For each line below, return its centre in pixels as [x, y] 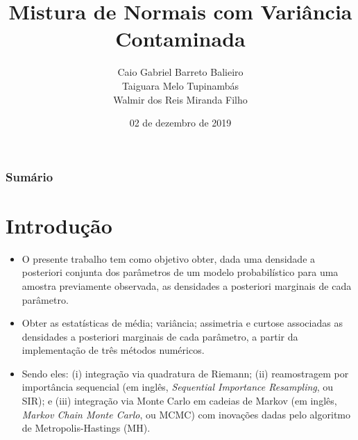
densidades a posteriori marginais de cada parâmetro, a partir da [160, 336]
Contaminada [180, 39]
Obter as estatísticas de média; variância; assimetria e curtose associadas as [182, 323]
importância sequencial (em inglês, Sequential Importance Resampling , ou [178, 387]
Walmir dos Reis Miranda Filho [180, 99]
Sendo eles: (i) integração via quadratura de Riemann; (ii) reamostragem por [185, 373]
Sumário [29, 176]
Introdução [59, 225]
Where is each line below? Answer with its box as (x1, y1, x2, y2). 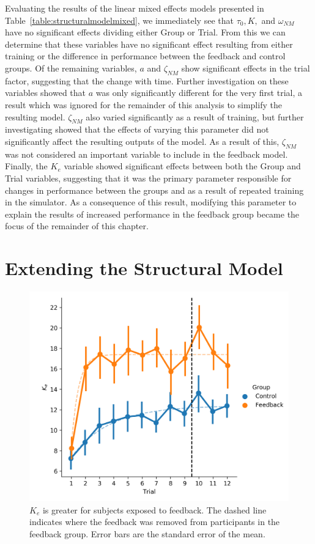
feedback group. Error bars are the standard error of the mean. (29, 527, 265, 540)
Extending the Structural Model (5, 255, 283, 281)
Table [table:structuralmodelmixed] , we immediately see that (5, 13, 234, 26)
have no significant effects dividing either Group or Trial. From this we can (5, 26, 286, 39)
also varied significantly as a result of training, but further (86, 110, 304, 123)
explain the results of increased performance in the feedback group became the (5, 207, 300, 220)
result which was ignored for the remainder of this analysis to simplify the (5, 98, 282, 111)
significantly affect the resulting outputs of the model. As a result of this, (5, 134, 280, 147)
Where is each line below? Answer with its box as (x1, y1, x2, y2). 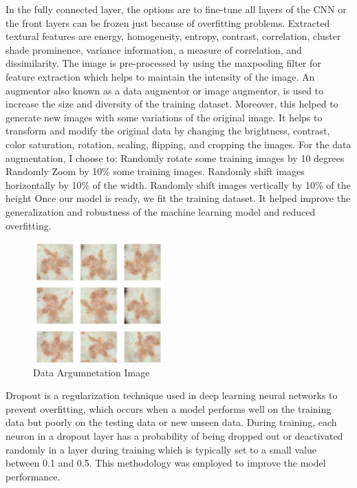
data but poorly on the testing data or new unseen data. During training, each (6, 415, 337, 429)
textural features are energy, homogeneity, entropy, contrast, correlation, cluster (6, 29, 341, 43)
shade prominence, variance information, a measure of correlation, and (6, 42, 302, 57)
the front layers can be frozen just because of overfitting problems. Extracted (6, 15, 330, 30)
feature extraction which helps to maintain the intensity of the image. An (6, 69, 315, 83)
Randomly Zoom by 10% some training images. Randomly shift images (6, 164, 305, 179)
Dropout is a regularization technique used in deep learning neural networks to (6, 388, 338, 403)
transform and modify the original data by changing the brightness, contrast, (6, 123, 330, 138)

==

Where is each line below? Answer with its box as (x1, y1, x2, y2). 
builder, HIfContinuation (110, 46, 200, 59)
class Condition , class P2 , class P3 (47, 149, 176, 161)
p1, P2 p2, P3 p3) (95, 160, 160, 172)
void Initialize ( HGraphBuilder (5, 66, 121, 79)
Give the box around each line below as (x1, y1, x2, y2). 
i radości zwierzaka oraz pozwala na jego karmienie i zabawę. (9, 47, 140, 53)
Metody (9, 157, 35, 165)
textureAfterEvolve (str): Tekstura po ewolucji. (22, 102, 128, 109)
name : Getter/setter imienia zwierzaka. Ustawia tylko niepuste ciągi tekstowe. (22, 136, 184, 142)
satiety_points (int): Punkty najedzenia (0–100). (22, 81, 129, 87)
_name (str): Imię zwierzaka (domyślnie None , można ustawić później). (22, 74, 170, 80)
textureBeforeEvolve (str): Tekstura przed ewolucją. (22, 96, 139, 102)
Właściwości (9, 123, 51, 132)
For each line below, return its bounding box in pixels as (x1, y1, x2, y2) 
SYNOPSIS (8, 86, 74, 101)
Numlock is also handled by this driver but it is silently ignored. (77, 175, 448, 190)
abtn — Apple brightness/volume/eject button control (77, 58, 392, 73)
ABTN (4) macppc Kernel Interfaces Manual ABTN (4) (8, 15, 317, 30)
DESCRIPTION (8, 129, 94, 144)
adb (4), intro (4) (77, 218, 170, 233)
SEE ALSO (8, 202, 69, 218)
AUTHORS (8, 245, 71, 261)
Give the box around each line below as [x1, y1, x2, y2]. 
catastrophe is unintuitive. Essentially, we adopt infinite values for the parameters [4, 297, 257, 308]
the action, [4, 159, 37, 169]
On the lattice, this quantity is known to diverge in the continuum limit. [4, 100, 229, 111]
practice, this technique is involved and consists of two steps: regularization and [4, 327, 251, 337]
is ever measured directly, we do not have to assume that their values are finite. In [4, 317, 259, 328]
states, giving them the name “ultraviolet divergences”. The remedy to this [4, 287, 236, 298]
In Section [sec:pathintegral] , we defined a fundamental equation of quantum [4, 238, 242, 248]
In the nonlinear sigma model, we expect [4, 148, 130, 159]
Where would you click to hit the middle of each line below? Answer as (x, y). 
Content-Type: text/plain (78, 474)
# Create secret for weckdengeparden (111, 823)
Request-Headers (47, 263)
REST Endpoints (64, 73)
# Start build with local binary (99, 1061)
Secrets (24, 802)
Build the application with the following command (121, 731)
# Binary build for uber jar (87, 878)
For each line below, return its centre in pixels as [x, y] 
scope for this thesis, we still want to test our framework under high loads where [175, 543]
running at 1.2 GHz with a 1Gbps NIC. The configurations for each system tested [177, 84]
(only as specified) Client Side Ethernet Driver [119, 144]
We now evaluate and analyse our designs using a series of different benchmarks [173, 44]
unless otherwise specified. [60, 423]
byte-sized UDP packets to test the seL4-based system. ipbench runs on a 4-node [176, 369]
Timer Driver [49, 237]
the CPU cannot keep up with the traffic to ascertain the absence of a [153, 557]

*Assigned task*
Within the listing above, write out the stretch from the line with "explain the results" through the line with "textural features are" exactly. Any pictures are to be left out.

*Output*
explain the results of increased performance in the feedback group became the (5, 207, 300, 220)
result which was ignored for the remainder of this analysis to simplify the (5, 98, 282, 111)
significantly affect the resulting outputs of the model. As a result of this, (5, 134, 280, 147)
Where is each line below? Answer with its box as (x1, y1, x2, y2). 
data but poorly on the testing data or new unseen data. During training, each (6, 415, 337, 429)
textural features are energy, homogeneity, entropy, contrast, correlation, cluster (6, 29, 341, 43)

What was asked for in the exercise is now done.